__Task__: Your task is to repeat the entries underneath exactly, minus the pictures.

__Recorded information__:

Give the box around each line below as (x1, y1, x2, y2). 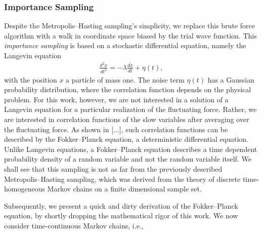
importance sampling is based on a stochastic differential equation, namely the (4, 40, 246, 51)
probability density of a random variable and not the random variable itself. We (4, 153, 251, 164)
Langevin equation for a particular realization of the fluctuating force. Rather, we (4, 104, 257, 114)
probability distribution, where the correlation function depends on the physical (4, 84, 251, 95)
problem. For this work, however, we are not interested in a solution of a (4, 94, 229, 104)
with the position (4, 74, 57, 85)
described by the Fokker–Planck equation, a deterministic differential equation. (4, 134, 248, 144)
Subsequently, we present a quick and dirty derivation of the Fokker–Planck (4, 200, 238, 211)

__Solution to the problem__:
Give the box around each line below as (x1, y1, x2, y2). 
importance sampling is based on a stochastic differential equation, namely the (4, 40, 246, 51)
probability density of a random variable and not the random variable itself. We (4, 153, 251, 164)
Langevin equation for a particular realization of the fluctuating force. Rather, we (4, 104, 257, 114)
probability distribution, where the correlation function depends on the physical (4, 84, 251, 95)
problem. For this work, however, we are not interested in a solution of a (4, 94, 229, 104)
with the position (4, 74, 57, 85)
described by the Fokker–Planck equation, a deterministic differential equation. (4, 134, 248, 144)
Subsequently, we present a quick and dirty derivation of the Fokker–Planck (4, 200, 238, 211)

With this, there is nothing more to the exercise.